BRIEF
Copy exactly the lines of the records below, and only those lines, beginning with the line that contains "Answer as [x, y]." and ending with the line that contains "in the direction".

DATA FOR REVIEW
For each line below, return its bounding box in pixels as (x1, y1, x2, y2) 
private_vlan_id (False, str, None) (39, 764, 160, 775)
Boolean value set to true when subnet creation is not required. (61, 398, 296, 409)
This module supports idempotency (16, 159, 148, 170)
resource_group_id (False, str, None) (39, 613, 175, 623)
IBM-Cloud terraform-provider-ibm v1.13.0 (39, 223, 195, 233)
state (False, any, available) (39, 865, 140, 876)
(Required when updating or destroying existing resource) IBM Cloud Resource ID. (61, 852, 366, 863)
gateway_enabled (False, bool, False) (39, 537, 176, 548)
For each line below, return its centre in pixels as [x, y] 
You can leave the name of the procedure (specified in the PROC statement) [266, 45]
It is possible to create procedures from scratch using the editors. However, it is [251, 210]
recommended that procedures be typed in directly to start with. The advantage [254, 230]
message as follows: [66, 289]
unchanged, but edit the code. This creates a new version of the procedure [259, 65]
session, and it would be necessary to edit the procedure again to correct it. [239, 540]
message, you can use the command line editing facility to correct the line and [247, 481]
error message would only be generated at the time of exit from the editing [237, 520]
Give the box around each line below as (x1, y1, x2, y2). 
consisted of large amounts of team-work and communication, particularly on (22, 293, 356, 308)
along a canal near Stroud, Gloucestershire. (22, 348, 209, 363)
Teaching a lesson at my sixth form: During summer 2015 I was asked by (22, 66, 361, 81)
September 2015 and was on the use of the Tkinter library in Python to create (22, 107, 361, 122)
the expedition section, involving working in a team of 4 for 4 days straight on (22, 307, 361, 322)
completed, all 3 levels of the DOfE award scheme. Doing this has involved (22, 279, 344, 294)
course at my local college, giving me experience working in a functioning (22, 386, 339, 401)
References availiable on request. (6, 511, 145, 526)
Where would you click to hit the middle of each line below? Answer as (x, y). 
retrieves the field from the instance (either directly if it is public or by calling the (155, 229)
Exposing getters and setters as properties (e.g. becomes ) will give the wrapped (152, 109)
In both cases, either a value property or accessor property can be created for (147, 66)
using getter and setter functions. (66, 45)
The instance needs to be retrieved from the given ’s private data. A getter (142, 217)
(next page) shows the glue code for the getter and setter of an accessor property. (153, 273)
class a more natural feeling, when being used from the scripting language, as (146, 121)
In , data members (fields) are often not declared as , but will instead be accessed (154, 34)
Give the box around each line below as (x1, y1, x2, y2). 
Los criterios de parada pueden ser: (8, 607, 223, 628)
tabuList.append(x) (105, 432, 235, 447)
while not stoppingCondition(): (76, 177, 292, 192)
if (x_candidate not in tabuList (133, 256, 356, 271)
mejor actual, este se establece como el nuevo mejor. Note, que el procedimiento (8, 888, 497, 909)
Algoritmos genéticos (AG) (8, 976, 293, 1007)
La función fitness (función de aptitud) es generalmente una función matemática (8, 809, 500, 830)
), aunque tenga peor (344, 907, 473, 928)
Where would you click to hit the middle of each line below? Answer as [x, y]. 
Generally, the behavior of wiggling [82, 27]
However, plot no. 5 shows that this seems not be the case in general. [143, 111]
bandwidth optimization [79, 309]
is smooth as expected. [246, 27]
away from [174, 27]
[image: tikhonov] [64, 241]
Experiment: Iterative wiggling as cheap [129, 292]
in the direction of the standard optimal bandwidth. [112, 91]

--

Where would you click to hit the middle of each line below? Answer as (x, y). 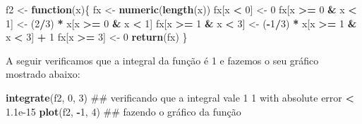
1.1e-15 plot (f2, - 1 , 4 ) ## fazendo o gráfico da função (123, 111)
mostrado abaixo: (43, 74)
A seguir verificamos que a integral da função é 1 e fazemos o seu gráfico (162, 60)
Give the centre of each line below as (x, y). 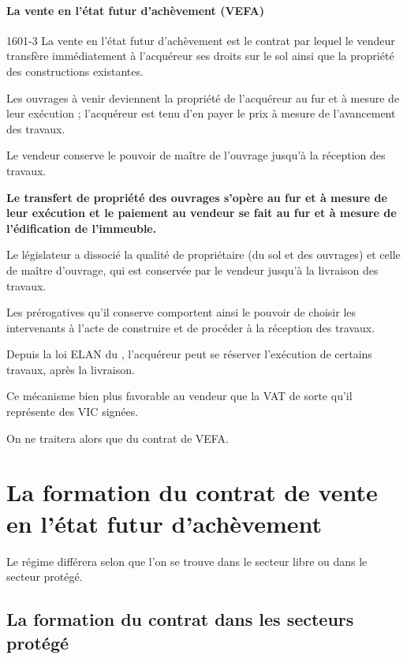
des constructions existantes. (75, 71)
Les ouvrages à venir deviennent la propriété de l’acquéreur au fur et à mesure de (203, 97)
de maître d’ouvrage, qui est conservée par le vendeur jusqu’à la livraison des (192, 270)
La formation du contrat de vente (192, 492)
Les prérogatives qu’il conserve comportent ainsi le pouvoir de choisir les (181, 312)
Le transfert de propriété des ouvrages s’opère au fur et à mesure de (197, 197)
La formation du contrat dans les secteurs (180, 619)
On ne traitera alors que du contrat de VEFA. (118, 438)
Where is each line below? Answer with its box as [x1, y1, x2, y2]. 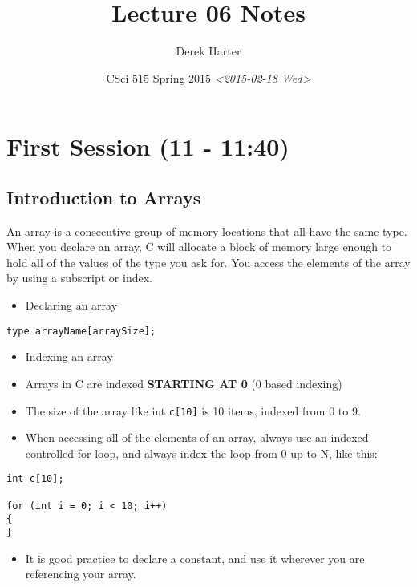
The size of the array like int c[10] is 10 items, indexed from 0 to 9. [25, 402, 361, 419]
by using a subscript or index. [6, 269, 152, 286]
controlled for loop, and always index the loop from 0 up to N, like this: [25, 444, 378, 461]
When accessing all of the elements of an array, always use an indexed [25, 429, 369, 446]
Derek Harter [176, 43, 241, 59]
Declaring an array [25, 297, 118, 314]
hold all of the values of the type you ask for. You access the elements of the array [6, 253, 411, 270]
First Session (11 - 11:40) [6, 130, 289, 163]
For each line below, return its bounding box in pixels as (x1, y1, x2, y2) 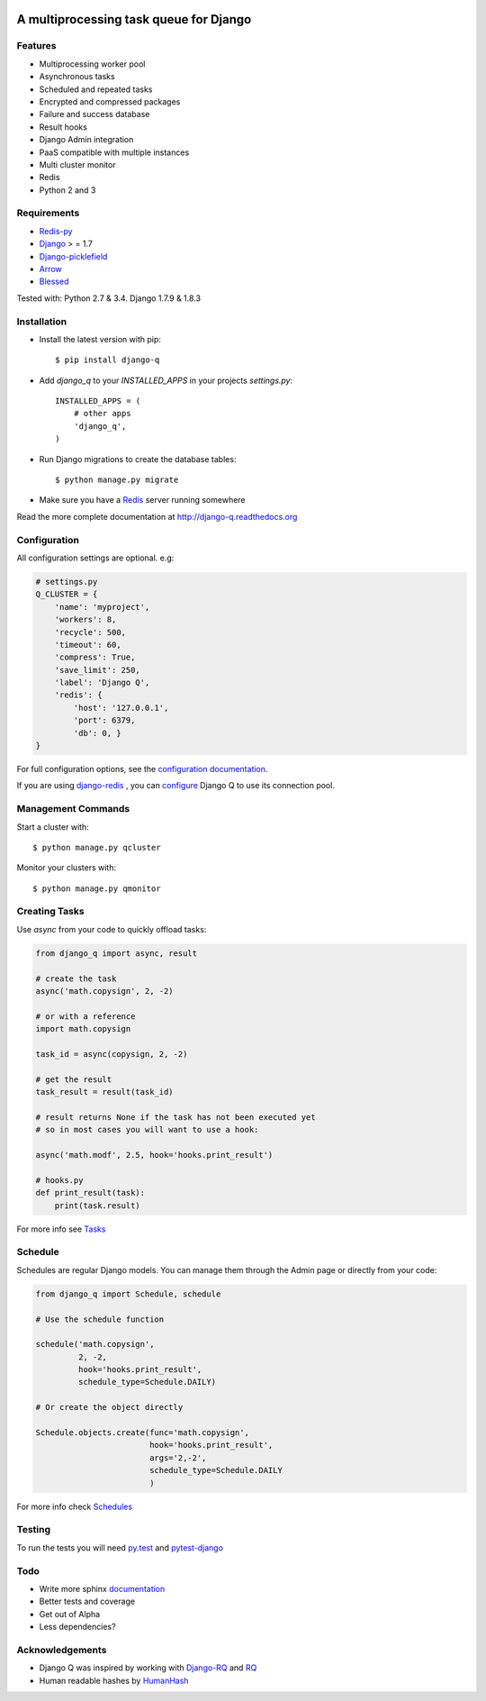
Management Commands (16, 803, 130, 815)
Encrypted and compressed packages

==

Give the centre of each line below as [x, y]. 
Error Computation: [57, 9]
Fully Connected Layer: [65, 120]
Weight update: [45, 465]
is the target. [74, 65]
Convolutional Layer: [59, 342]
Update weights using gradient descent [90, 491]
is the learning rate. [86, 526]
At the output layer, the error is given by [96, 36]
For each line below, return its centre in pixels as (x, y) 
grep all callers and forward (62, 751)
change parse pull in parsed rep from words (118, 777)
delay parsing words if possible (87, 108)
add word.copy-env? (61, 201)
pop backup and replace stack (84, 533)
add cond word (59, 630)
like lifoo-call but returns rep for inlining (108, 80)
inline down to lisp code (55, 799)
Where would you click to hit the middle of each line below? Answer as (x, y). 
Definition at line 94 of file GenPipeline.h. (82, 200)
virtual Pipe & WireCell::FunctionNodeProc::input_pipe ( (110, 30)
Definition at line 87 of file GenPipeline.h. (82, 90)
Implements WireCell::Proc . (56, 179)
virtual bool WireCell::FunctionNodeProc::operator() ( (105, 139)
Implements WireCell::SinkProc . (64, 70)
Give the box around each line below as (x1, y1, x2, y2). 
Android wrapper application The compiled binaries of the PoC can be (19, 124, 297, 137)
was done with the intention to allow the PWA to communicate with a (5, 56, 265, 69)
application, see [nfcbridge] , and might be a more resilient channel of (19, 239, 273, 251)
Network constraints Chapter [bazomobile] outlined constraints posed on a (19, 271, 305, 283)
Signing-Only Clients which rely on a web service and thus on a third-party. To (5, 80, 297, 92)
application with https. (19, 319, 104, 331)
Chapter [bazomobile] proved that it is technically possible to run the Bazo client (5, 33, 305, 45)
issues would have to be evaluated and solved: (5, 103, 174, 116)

REPLY TO THE TASK
Where would you click to hit the middle of each line below? Answer as [x, y]. 
Generally, the behavior of wiggling [82, 27]
However, plot no. 5 shows that this seems not be the case in general. [143, 111]
bandwidth optimization [79, 309]
is smooth as expected. [246, 27]
away from [174, 27]
[image: tikhonov] [64, 241]
Experiment: Iterative wiggling as cheap [129, 292]
in the direction of the standard optimal bandwidth. [112, 91]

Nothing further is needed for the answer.